When mothers feigned surprise—“Oh, I see we have guests today!”—their daughters could sometimes come out with an embarrassing reply: “Yes, Mom, we know; you’ve been preparing all day!” I liked these spirited, honest girls, and so did Süleyman, but from the speed with which he was later able to put them out of his mind, I figured that he must have also been a little scared of the way they might treat him.

When we had to deal with girls who flatly refused to meet suitors, we would hide our true purpose. One time, a rude and unpleasant young thing really believed that we had come by simply to bring a gift to her father (who was a waiter) and paid no attention to us at all. With another girl, we had to pretend to be friends of her mother’s doctor. One day in spring, we went to an old wooden house in Edirnekapı, near the city walls. The girl we had come to see was playing dodgeball on the street with her friends and had no idea her mother was hosting a potential husband who had come to look her over. Her aunt leaned out of the window to lure her in: “Come up, darling, I’ve brought you some sesame-seed cookies!” She came straightaway, full of enchanting beauty. But she ignored us. She wolfed down two cookies with her eyes on the TV, and just as she was about to leave the room and go back downstairs to resume her game, her mother said, “Wait, sit down with our guests for a while.”
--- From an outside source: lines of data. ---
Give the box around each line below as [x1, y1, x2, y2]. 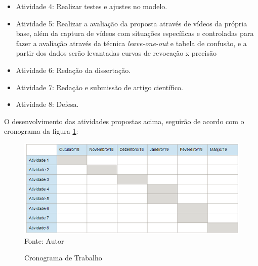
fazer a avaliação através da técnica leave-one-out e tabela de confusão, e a [16, 37, 247, 48]
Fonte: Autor [24, 235, 64, 246]
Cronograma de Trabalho [24, 252, 102, 263]
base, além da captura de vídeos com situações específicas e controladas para [16, 28, 254, 39]
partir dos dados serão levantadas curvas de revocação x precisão [16, 48, 217, 58]
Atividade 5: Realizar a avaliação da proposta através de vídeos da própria [16, 18, 247, 28]
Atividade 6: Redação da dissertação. [16, 64, 131, 75]
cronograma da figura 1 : [4, 126, 78, 136]
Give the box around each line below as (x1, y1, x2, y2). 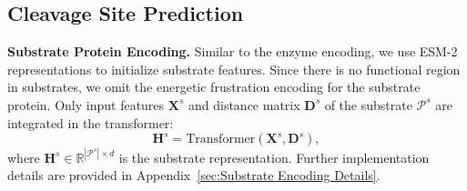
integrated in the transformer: (7, 113, 174, 132)
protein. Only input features (7, 95, 165, 114)
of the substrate (324, 95, 412, 114)
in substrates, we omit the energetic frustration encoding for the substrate (7, 77, 421, 96)
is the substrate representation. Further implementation (118, 147, 430, 166)
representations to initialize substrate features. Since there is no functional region (7, 59, 461, 78)
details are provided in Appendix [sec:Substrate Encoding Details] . (7, 166, 381, 185)
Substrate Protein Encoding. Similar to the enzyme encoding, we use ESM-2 (7, 42, 458, 61)
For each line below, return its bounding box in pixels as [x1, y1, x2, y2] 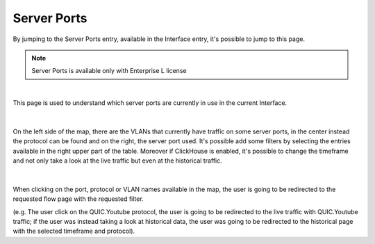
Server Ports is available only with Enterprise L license [31, 67, 187, 75]
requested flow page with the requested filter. [12, 195, 144, 203]
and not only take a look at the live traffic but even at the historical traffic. [12, 156, 222, 165]
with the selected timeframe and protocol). [12, 227, 135, 236]
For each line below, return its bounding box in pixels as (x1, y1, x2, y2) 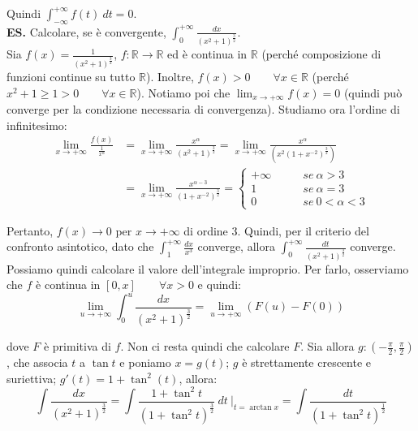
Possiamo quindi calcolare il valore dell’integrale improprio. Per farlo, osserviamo (6, 260, 409, 277)
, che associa (6, 354, 68, 371)
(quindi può (343, 84, 403, 101)
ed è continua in (167, 45, 248, 62)
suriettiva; (6, 369, 57, 386)
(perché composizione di (261, 45, 381, 62)
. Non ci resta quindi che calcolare (120, 338, 290, 355)
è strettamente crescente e (242, 354, 372, 371)
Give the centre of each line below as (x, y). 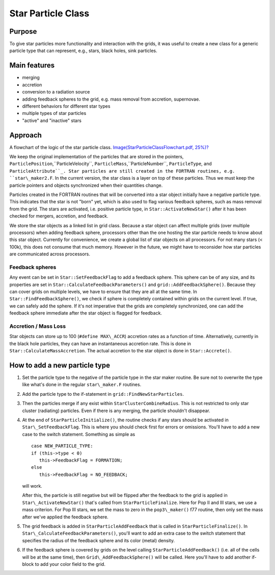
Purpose (23, 31)
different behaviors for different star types (66, 106)
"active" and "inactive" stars (52, 121)
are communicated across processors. (50, 254)
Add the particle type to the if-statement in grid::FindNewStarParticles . (103, 394)
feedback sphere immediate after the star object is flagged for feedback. (86, 313)
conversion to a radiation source (56, 92)
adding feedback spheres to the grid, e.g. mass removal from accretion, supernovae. (111, 99)
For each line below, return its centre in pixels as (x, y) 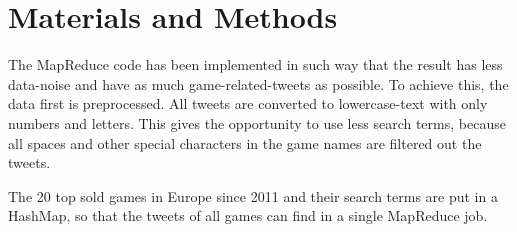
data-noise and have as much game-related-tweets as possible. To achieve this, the (258, 83)
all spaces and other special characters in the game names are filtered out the (245, 142)
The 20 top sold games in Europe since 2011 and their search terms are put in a (253, 195)
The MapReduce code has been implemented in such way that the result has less (255, 64)
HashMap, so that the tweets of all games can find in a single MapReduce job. (248, 215)
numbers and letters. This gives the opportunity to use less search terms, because (257, 122)
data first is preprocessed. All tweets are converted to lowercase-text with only (248, 103)
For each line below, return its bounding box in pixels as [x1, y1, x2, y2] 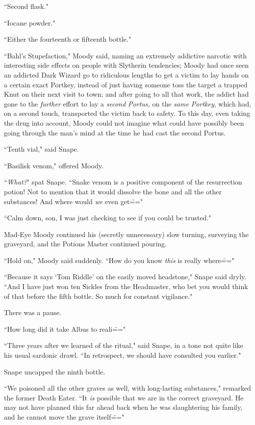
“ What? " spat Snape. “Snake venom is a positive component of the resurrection [4, 177, 242, 187]
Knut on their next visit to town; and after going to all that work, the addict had [4, 89, 249, 99]
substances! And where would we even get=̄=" [4, 196, 143, 206]
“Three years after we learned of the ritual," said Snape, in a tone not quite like [4, 340, 243, 350]
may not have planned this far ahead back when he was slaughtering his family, [4, 402, 243, 412]
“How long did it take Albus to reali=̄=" [4, 323, 126, 334]
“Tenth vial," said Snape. [4, 144, 79, 154]
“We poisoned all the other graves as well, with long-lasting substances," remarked [4, 383, 251, 393]
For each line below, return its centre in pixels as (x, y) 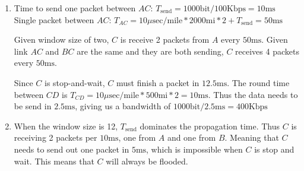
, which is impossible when (194, 149)
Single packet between (54, 19)
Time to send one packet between (75, 8)
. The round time (258, 82)
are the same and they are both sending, (150, 51)
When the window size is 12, (66, 126)
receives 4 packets (267, 51)
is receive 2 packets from (165, 39)
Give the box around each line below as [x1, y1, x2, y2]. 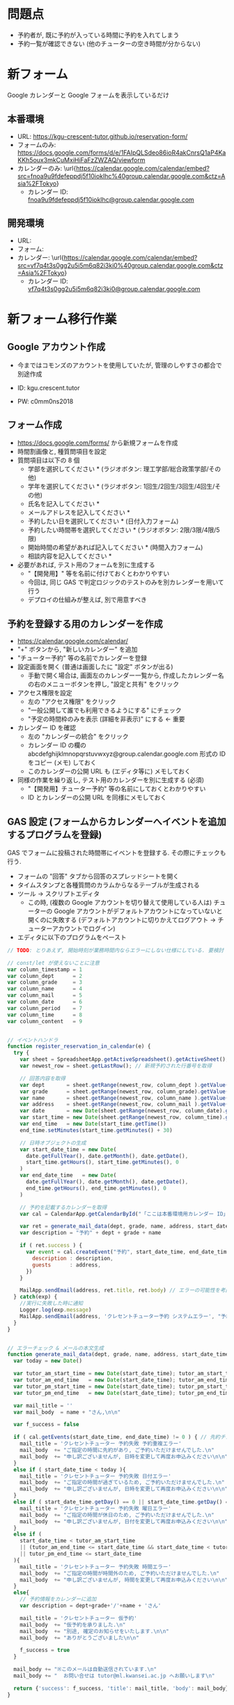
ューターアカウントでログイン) [27, 924, 116, 933]
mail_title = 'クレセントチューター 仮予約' [19, 1614, 137, 1621]
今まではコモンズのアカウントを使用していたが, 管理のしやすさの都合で [17, 360, 222, 369]
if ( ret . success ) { [19, 1242, 82, 1249]
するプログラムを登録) [7, 829, 102, 841]
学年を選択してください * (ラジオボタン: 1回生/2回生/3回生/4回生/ [27, 482, 215, 491]
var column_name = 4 [7, 986, 82, 993]
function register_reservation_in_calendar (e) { [7, 1043, 151, 1050]
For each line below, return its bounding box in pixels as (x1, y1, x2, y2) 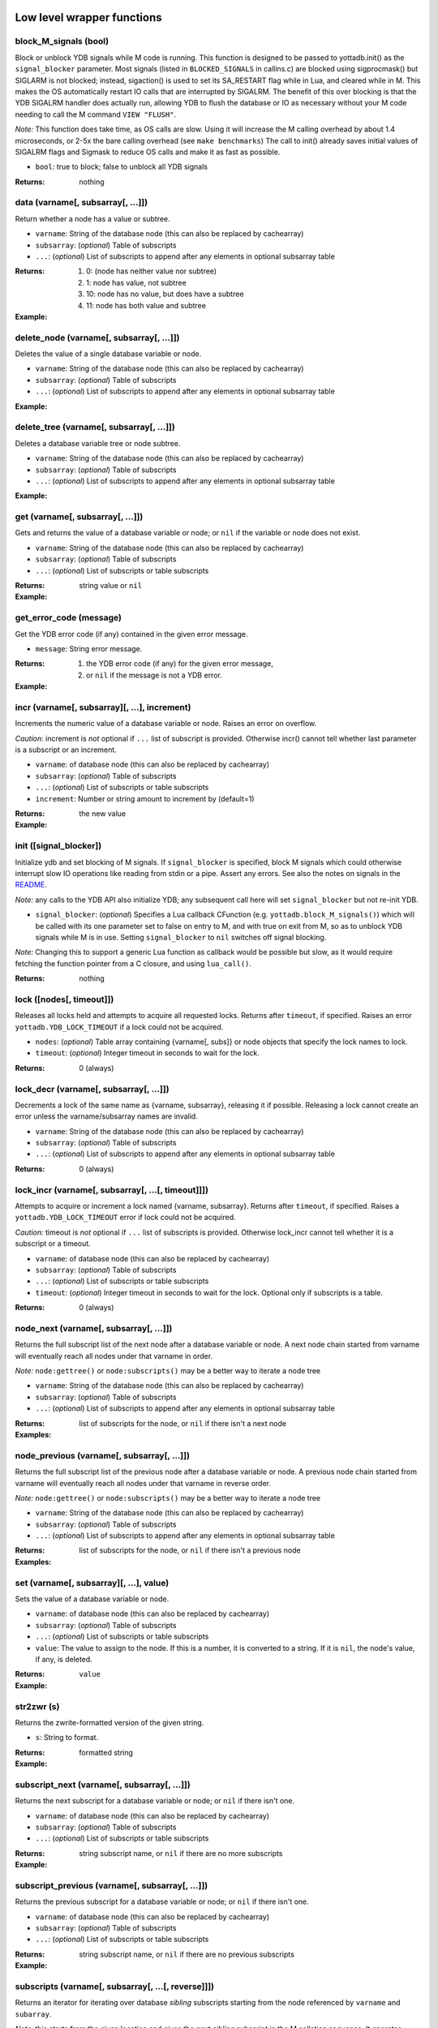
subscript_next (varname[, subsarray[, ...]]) (15, 1779, 191, 1790)
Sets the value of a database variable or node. (15, 1594, 170, 1604)
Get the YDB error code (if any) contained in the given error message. (15, 629, 248, 638)
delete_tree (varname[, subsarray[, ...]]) (15, 422, 176, 433)
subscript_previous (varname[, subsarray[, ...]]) (15, 1880, 208, 1891)
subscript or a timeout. (15, 1239, 91, 1248)
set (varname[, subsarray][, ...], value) (15, 1577, 170, 1588)
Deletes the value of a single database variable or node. (15, 349, 202, 359)
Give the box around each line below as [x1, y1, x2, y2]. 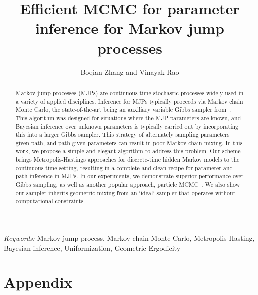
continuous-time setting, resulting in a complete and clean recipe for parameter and [15, 163, 233, 172]
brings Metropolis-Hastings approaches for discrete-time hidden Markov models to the [15, 155, 240, 164]
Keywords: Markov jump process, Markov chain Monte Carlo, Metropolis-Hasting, [4, 233, 255, 243]
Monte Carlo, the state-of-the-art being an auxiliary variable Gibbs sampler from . [15, 105, 231, 114]
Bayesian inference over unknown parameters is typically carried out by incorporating [15, 122, 239, 130]
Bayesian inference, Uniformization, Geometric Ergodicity [4, 242, 181, 253]
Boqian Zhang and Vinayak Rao [80, 66, 179, 77]
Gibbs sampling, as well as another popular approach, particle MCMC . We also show [15, 180, 240, 189]
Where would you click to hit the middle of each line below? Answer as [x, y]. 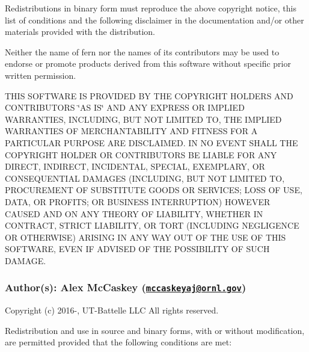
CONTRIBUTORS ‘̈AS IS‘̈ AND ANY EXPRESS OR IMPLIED [125, 107]
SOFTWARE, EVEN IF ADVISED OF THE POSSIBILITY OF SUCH [137, 249]
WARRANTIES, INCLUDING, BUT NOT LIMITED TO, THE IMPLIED [143, 119]
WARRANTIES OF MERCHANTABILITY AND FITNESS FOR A [131, 131]
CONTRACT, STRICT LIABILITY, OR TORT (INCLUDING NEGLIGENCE [152, 225]
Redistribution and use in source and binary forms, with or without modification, [155, 330]
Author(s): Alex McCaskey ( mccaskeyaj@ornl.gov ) [126, 287]
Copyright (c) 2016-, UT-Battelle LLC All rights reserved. [112, 310]
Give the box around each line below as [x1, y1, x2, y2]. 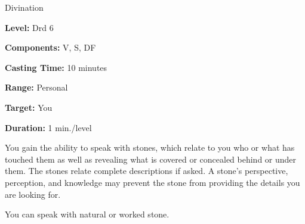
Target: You [5, 101, 53, 113]
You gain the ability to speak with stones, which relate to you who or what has [5, 141, 295, 154]
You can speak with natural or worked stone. [5, 208, 170, 220]
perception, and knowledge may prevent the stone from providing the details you [5, 176, 300, 188]
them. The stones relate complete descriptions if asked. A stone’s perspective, [5, 164, 288, 177]
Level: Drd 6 [5, 21, 54, 33]
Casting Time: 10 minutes [5, 61, 107, 73]
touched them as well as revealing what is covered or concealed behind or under [5, 153, 297, 165]
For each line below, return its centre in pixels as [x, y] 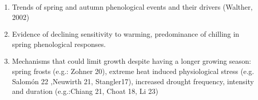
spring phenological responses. [59, 44]
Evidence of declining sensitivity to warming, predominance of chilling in [126, 34]
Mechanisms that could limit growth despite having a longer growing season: [132, 61]
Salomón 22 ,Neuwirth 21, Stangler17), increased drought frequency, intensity [133, 81]
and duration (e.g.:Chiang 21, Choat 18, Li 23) [85, 91]
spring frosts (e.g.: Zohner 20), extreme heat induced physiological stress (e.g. [133, 71]
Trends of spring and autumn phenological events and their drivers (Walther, [132, 7]
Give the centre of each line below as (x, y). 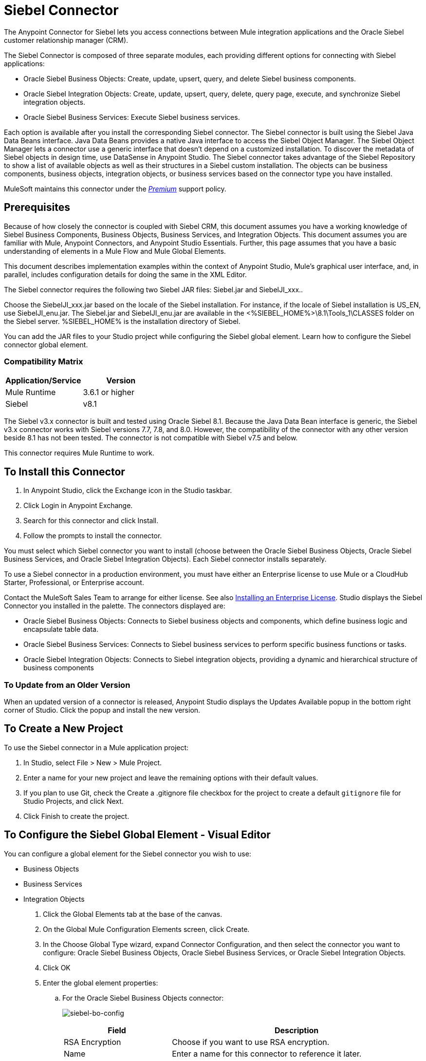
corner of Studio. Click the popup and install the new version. (102, 710)
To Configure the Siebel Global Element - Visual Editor (137, 835)
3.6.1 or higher (109, 392)
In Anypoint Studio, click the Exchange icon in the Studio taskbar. (128, 491)
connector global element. (46, 344)
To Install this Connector (65, 472)
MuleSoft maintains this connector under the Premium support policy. (115, 189)
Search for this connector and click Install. (91, 521)
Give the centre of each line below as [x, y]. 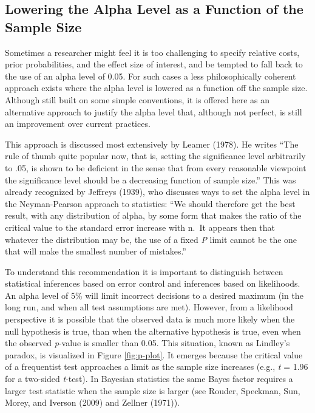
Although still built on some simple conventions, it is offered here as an [137, 99]
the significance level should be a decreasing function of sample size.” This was [151, 179]
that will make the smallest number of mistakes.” [96, 251]
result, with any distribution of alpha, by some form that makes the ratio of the [153, 215]
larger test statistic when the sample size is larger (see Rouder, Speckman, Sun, [153, 390]
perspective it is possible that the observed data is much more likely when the [150, 319]
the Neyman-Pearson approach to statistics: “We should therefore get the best [150, 203]
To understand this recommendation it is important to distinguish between [144, 271]
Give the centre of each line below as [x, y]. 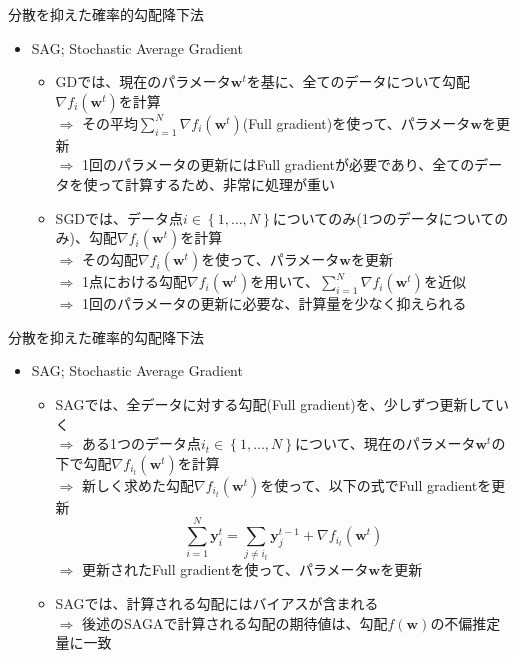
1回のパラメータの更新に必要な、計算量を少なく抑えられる [274, 303]
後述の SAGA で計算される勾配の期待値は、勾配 [234, 622]
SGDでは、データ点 [119, 217]
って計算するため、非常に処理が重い [216, 183]
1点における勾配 [134, 281]
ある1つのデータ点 [141, 443]
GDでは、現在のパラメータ [143, 81]
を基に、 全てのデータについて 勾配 [358, 81]

She sat down instinctively, but with one glance at me and at Süleyman’s tie, she lost her temper: “It’s matchmakers again! I told you I didn’t want any more men coming home, Mother!”

“Don’t talk to your mother like that…”

“Well, that’s what they’re here for, isn’t it? Who is this man?”

“Have some respect…They saw you, they liked you, and they’ve come all the way across the city just to talk to you. You know how bad the traffic is. Now, sit down.”

“What am I supposed to say to these people? Am I supposed to marry this fatty?”

She stormed out.

It was the spring of 1989, and this was to be the last of our house visits, which were already growing more infrequent. Now and again, Süleyman would still say, “Find me a wife, Vediha Yenge,” but by then we all knew about Mahinur Meryem, so I didn’t think he really meant it. He was still talking about how he would have his revenge on Samiha and Ferhat, so I wasn’t very happy with him anyway.